Pinellas Square Mall
- Location: Pinellas Park, Florida
- Coordinates: 27°50′13″N 82°41′08″W﻿ / ﻿27.83694°N 82.68556°W
- Opening date: April 13, 1977; 48 years ago
- Closing date: 2004; 22 years ago
- Demolished: 2004; 22 years ago
- Developer: Edward J. DeBartolo Corp.
- Anchor tenants: 0 (originally 3)
- Floors: 2

= Shoppes at Park Place =

The Shoppes at Park Place is a shopping center in Pinellas Park, Florida, USA. It is anchored by Marshalls, Target, Regal Cinemas, and Academy Sports + Outdoors, with junior anchors Conn's HomePlus and Petco. It is built on the site of the former Pinellas Square (later ParkSide) Mall.

== History ==
Pinellas Square Mall opened on April 13, 1977 with anchor J. C. Penney, followed by Montgomery Ward on November 2, and finally Ivey's on September 18, 1978. A three-screen General Cinema Corporation theater opened on May 27, 1977. It was owned by DeBartolo Realty Corporation. Ivey's became Dillard's in 1990, with Dillard's acquisition of Ivey's that year.

By 1996, the mall was owned by the John Hancock Insurance Company, who acquired the property in lieu of foreclosure after DeBartolo began defaulting on mortgage payments shortly before their acquisition by Simon Property Group. While they brought in Divaris National LLC to help manage the mall, inline tenants continued to slip and the mall's occupancy rate slipped to 50% by late 1996. A $20 million renovation, supposed to be started by winter 1996, was delayed due to the owners being unable to gain approval from all three anchors in time. Renovations began in 1997, with a 120 by 50 feet ice skating rink opening in early August, to be followed by a food court set to open in September. A new movie theater was also announced, but had not opened by the time of the mall's grand re-opening in October. The mall was renamed to ParkSide Mall in 1998.

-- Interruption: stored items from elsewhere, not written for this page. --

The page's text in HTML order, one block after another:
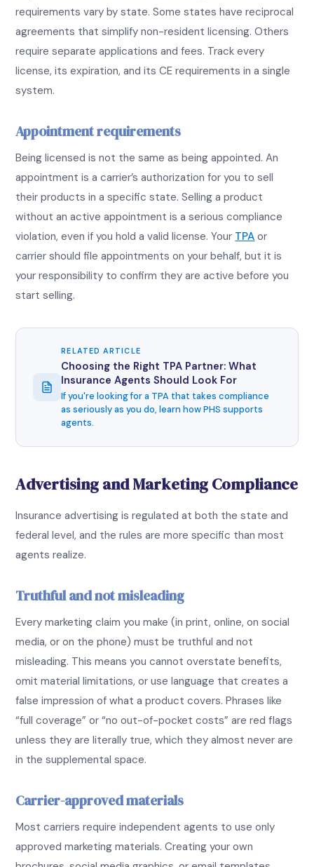
requirements vary by state. Some states have reciprocal
agreements that simplify non-resident licensing. Others
require separate applications and fees. Track every
license, its expiration, and its CE requirements in a single
system.
Appointment requirements
Being licensed is not the same as being appointed. An
appointment is a carrier’s authorization for you to sell
their products in a specific state. Selling a product
without an active appointment is a serious compliance
violation, even if you hold a valid license. Your TPA or
carrier should file appointments on your behalf, but it is
your responsibility to confirm they are active before you
start selling.
RELATED ARTICLE
Choosing the Right TPA Partner: What
Insurance Agents Should Look For
If you're looking for a TPA that takes compliance
as seriously as you do, learn how PHS supports
agents.
Advertising and Marketing Compliance
Insurance advertising is regulated at both the state and
federal level, and the rules are more specific than most
agents realize.
Truthful and not misleading
Every marketing claim you make (in print, online, on social
media, or on the phone) must be truthful and not
misleading. This means you cannot overstate benefits,
omit material limitations, or use language that creates a
false impression of what a product covers. Phrases like
“full coverage” or “no out-of-pocket costs” are red flags
unless they are literally true, which they almost never are
in the supplemental space.
Carrier-approved materials
Most carriers require independent agents to use only
approved marketing materials. Creating your own

By 2000, the mall had again fallen to a 50% occupancy rate, and had begun leasing to alternative tenants such as a public library. The new theater was set to open in spring that year, but R/C Cinemas Parkside Movies 16 did not open until March 30, 2001. Montgomery Wards closed in 2001, and was replaced with Park Avenue Coat Company for four months in 2002. The mall had risen to a 62% occupancy rate by 2002, including further alternative tenants such as a dance studio and a pet adoption center. The mall was offered for sale in December 2002 with an asking price of $25 million and an occupancy rate of 78%, and was later purchased by Tampa-based Boulder Venture South for $12 million in May 2003.

In October 2003 a plan to demolish the mall for a new shopping center, the Shoppes At Park Place, was approved by Pinellas Park officials. Dillard's closed in January 2004, followed by the JCPenney Outlet Store in May, and the mall finally closed for good in June. R/C Cinemas survived demolition; it was acquired and rebranded as Regal Park Place Movies 16, and opened, after delays, in August 2005. Demolition of the mall was underway by November 2004. Target officially closed on a property at the new plaza in January 2005, along with American Signature Furniture, Michaels, and several banks and restaurants. Target was set to open in October.

The plaza faced a $71 million foreclosure lawsuit in 2018, resulting in the plaza being listed for sale by Colliers International later that year.